(Data supplied)

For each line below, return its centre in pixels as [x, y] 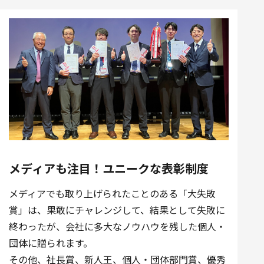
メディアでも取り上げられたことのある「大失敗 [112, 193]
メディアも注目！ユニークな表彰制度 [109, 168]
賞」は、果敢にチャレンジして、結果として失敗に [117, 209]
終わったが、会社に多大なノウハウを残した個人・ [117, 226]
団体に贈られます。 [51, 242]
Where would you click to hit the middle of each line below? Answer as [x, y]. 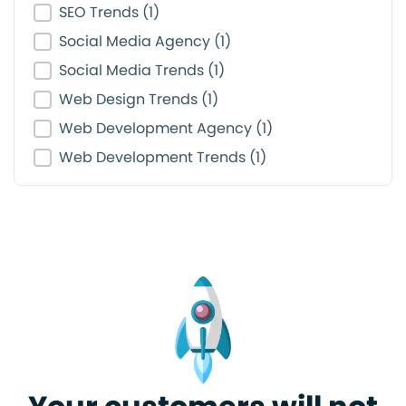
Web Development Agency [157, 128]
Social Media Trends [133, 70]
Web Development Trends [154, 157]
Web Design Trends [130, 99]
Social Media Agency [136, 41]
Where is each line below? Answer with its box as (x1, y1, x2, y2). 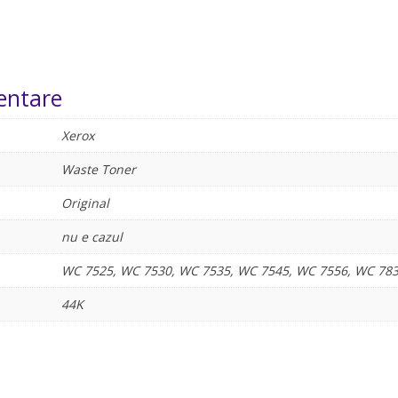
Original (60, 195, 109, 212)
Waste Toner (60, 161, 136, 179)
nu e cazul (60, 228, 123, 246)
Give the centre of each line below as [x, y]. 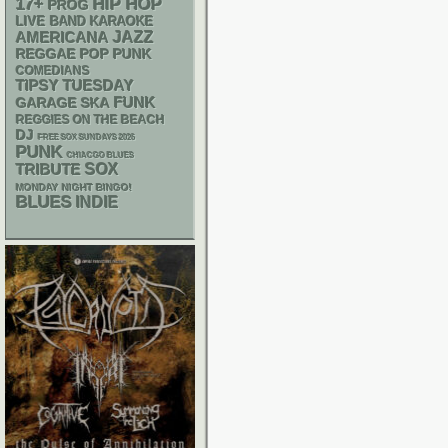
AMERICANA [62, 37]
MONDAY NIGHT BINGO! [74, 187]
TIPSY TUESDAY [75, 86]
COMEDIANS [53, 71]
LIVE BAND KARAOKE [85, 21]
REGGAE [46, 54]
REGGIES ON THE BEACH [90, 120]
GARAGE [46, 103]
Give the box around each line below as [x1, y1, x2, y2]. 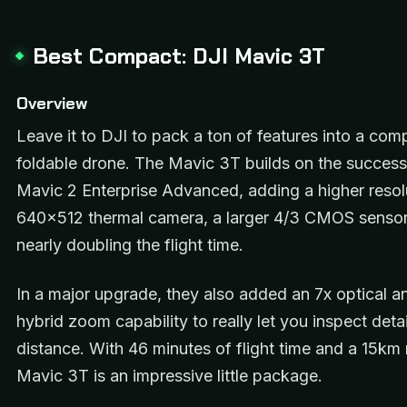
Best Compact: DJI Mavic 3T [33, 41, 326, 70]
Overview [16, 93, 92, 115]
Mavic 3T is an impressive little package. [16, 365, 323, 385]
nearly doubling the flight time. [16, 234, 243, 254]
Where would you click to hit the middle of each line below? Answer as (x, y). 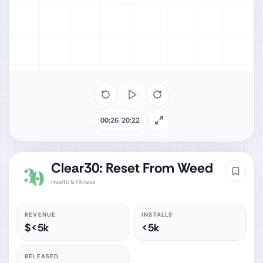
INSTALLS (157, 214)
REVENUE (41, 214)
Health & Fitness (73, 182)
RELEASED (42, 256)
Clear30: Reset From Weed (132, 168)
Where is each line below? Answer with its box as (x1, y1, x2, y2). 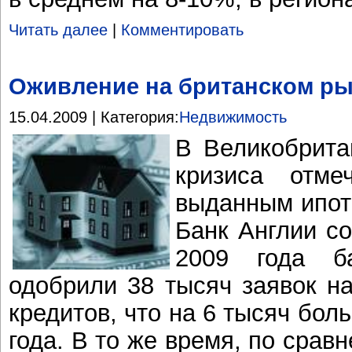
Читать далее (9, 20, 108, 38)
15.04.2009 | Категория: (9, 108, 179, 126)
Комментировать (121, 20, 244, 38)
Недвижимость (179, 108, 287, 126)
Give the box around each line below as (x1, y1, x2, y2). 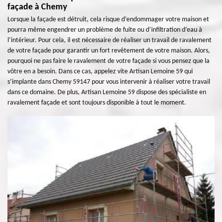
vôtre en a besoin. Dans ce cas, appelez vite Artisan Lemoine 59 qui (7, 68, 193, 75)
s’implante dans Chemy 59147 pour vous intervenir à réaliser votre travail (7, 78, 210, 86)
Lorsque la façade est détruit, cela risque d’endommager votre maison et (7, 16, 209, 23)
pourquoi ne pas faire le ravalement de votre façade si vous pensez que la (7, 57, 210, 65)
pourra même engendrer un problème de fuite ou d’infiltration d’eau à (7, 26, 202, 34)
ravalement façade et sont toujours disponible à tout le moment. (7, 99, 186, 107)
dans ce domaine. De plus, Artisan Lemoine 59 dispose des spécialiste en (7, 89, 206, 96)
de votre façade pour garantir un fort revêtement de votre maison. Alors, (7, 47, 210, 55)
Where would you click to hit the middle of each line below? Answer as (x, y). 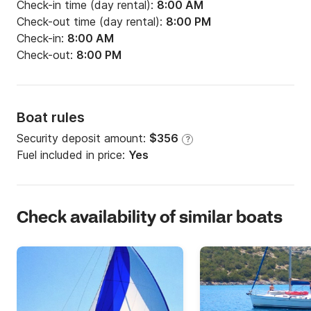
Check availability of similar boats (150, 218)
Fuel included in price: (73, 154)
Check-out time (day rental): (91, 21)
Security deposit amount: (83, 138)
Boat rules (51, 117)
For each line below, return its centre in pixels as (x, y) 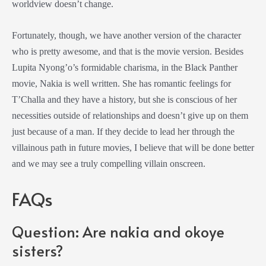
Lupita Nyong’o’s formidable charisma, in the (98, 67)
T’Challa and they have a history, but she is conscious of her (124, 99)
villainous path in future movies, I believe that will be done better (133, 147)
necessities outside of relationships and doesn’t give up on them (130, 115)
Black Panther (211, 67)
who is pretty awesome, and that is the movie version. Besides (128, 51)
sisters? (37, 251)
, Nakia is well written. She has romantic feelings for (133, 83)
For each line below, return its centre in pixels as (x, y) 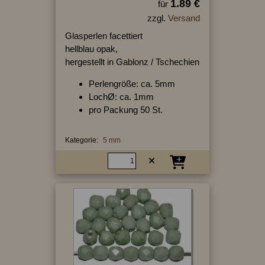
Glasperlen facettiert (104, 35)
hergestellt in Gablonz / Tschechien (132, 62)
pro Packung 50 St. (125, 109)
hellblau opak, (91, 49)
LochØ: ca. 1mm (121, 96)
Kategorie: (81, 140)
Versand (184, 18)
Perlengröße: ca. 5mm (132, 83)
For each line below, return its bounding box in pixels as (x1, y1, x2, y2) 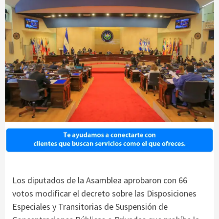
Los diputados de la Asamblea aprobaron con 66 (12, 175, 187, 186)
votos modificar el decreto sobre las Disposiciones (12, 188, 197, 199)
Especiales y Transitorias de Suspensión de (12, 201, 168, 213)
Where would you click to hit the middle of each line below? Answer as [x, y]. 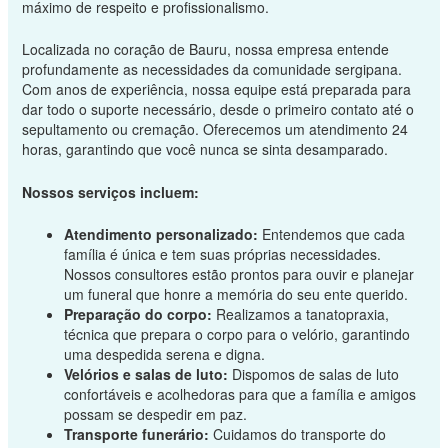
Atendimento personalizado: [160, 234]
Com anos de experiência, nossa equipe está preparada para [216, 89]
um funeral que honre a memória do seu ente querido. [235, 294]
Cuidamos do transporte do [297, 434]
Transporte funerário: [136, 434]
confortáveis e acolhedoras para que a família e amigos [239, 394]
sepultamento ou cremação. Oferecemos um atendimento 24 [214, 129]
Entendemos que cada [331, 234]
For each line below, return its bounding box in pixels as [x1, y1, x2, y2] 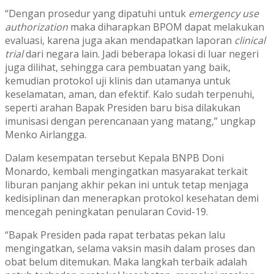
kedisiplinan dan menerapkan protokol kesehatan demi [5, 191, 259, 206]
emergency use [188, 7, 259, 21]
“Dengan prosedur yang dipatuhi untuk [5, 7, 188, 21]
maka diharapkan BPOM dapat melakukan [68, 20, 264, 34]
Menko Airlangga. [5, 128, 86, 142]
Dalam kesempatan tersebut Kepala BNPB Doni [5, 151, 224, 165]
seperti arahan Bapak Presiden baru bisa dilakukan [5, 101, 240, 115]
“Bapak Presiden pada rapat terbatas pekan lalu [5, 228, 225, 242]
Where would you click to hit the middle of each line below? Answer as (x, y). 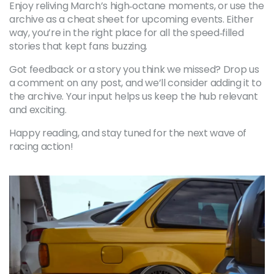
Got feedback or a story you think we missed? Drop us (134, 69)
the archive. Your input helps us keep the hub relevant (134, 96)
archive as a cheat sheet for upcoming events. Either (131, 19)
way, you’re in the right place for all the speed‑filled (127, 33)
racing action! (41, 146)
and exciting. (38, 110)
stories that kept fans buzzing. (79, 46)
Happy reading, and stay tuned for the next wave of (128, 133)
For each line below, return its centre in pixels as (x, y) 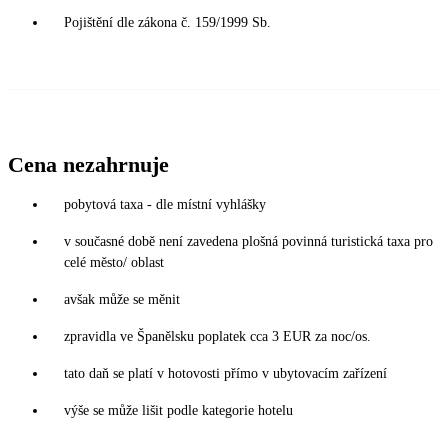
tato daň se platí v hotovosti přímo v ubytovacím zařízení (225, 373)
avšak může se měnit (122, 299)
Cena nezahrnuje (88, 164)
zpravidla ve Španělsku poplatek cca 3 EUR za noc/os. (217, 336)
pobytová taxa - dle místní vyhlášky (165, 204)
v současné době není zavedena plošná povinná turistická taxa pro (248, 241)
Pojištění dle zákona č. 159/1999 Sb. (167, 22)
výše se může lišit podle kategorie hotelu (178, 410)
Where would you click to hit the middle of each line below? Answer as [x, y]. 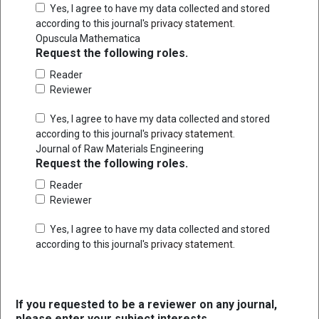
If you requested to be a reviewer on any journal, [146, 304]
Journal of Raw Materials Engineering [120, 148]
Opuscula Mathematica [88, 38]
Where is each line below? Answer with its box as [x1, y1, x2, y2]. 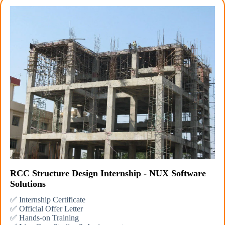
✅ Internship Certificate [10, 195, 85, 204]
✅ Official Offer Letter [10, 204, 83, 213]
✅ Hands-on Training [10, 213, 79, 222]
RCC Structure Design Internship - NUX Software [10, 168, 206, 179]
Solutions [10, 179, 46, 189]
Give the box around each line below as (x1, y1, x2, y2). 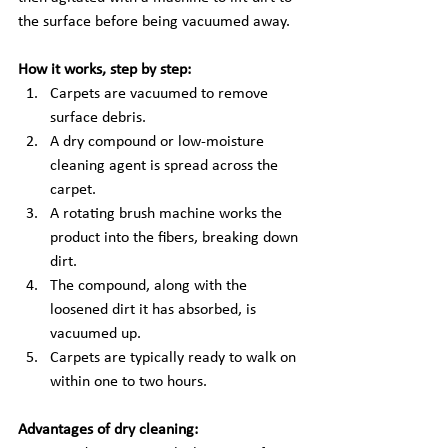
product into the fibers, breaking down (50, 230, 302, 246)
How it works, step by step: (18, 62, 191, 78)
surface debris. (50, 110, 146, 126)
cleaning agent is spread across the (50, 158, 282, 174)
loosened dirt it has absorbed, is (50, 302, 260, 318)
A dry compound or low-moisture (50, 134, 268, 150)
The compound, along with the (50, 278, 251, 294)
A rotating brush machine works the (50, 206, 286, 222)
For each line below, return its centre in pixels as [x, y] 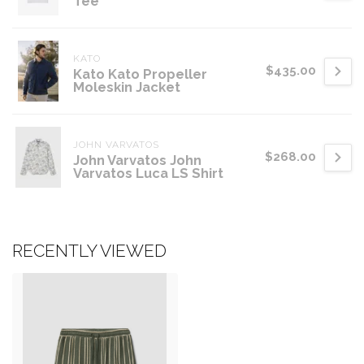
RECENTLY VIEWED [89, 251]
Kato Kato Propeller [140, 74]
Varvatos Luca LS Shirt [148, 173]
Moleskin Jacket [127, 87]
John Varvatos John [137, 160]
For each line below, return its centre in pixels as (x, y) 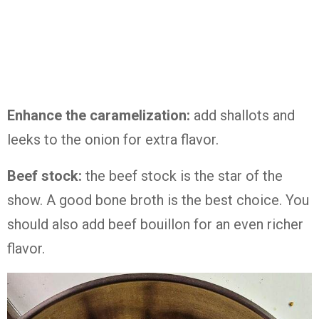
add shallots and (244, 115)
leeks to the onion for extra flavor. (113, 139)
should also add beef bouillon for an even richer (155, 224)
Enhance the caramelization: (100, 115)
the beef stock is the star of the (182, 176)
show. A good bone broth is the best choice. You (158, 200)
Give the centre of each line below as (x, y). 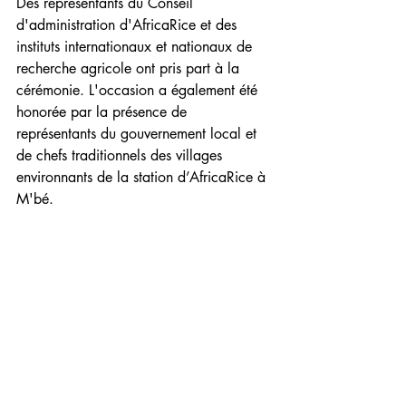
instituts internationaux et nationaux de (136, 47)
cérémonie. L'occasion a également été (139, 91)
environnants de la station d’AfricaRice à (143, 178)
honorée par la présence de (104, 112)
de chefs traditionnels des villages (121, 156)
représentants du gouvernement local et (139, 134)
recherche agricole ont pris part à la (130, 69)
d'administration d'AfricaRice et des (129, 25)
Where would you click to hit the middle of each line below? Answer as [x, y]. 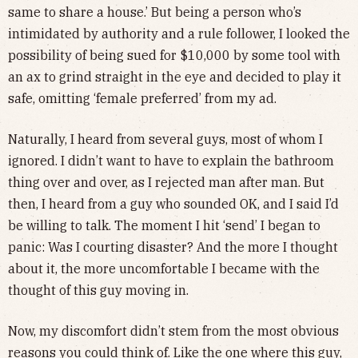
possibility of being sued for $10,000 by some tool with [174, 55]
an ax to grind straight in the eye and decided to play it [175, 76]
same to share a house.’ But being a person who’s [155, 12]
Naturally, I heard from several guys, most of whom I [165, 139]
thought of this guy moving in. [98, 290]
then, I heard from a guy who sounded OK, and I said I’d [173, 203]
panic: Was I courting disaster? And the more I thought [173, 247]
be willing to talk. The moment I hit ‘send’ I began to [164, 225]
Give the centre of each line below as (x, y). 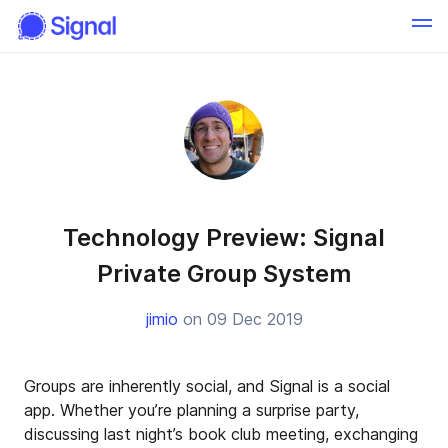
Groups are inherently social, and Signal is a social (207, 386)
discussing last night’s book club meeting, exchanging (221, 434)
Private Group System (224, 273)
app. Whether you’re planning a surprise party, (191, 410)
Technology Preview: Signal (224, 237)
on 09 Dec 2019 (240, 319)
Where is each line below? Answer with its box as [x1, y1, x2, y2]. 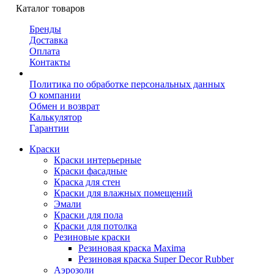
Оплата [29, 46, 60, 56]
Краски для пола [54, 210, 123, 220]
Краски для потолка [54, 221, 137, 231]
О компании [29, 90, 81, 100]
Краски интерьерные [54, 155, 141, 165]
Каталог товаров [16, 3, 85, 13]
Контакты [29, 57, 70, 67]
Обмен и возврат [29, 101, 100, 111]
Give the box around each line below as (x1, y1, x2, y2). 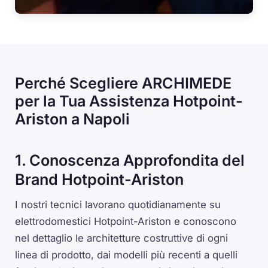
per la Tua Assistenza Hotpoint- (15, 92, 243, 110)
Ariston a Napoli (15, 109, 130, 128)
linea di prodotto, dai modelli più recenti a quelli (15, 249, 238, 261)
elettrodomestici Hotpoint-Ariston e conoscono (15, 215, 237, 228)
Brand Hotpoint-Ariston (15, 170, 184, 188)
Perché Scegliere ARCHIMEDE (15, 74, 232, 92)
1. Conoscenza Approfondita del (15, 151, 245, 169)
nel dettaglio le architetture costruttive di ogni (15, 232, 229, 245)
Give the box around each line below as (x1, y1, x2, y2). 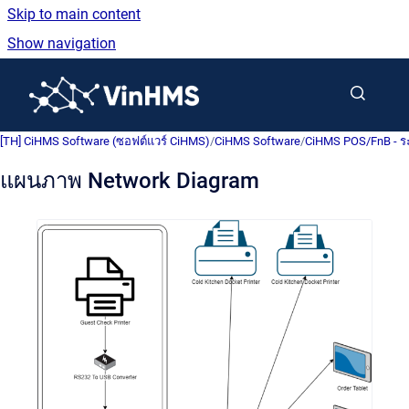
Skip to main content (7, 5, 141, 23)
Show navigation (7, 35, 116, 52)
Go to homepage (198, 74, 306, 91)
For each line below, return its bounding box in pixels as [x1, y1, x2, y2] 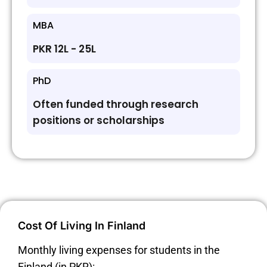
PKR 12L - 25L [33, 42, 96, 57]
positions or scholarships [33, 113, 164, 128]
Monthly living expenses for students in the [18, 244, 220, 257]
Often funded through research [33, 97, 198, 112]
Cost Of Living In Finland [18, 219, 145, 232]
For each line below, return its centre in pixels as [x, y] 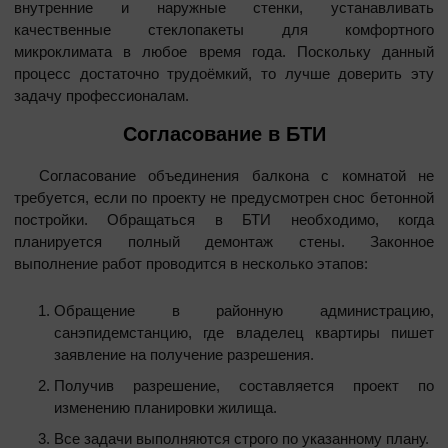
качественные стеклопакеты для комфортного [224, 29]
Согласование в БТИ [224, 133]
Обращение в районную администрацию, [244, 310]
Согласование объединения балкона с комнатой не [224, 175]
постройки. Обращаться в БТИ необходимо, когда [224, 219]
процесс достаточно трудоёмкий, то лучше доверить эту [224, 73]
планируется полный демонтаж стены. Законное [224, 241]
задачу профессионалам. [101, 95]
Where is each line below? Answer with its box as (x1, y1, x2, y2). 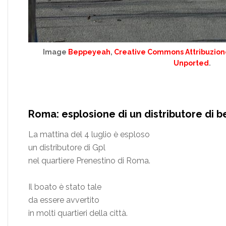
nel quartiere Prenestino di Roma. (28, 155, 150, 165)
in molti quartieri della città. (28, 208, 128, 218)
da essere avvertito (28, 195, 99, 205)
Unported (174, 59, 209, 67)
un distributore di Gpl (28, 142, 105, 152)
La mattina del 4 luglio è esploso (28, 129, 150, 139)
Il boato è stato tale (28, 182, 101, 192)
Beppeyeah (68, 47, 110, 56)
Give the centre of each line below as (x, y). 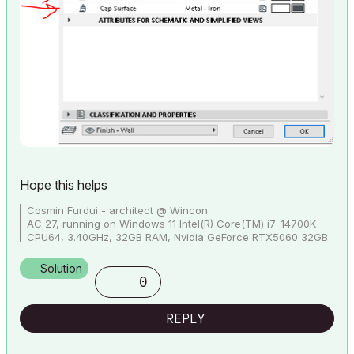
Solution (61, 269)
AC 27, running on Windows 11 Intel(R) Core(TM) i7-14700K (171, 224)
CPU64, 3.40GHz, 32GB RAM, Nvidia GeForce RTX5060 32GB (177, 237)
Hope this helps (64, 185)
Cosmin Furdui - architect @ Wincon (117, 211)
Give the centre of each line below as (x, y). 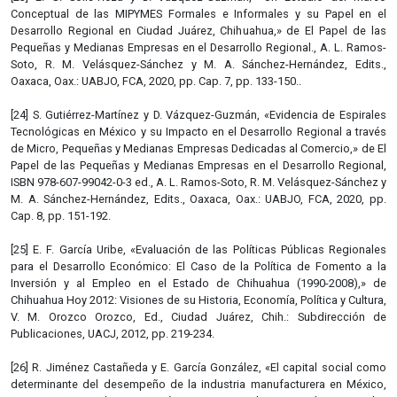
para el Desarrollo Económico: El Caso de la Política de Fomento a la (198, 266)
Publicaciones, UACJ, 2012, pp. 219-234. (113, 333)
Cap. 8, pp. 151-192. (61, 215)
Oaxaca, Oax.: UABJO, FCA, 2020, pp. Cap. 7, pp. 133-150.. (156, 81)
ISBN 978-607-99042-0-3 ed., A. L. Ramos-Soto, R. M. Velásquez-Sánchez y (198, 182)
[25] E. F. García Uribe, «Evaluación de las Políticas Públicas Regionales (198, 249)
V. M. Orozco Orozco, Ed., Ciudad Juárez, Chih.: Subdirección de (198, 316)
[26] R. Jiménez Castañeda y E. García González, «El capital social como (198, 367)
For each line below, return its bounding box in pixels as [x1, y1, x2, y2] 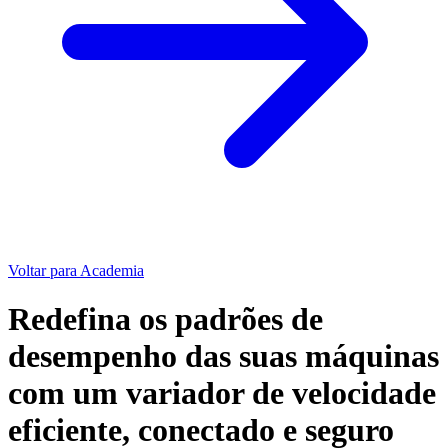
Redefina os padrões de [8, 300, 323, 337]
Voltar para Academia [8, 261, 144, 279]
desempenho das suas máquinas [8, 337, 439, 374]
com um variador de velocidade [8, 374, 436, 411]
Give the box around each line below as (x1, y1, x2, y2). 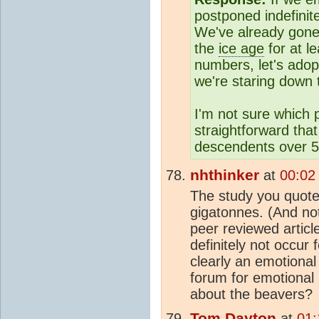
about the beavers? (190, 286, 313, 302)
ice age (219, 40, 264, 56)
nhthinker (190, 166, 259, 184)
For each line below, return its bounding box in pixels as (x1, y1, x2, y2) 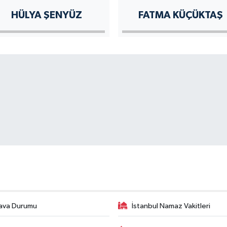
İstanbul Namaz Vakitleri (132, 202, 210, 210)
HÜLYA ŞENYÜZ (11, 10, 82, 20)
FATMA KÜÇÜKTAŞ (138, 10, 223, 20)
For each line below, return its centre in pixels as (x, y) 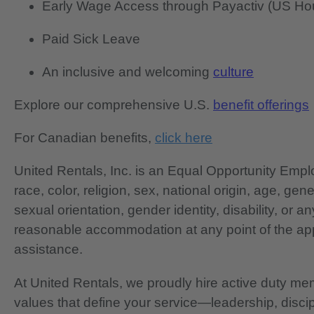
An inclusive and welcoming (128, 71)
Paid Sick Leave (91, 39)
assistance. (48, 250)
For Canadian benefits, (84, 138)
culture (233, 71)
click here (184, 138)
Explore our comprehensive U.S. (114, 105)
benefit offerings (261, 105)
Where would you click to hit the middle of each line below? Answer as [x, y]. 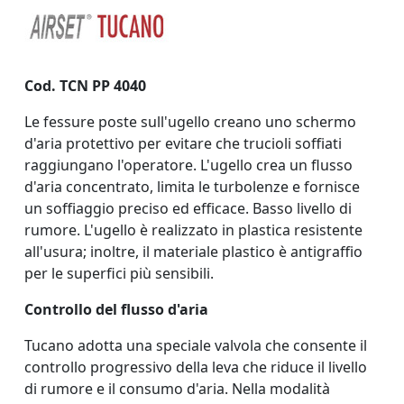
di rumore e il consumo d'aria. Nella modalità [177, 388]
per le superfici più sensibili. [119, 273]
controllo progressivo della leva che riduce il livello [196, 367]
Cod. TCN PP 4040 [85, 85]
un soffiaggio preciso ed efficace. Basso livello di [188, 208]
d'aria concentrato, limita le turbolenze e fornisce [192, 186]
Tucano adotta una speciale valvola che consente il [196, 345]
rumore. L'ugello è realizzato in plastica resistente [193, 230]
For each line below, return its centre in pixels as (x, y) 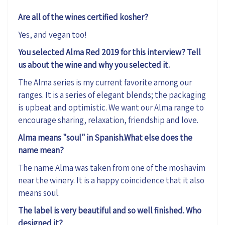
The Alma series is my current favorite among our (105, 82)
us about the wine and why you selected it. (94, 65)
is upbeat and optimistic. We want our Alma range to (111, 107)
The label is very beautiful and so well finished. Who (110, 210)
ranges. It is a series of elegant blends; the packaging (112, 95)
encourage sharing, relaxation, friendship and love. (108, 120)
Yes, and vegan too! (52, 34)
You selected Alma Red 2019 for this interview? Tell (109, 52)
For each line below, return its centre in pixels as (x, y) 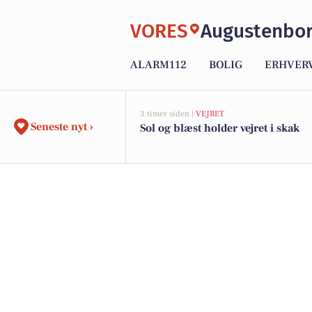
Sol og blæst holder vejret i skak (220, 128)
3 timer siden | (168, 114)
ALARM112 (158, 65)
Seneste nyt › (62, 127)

(End Data supplied)

- [Your goal] All lines of the records containing "votre" should be shown.

- [Exercise answer]
s’implante dans Chemy 59147 pour vous intervenir à réaliser votre travail (7, 78, 210, 86)
Lorsque la façade est détruit, cela risque d’endommager votre maison et (7, 16, 209, 23)
pourquoi ne pas faire le ravalement de votre façade si vous pensez que la (7, 57, 210, 65)
de votre façade pour garantir un fort revêtement de votre maison. Alors, (7, 47, 210, 55)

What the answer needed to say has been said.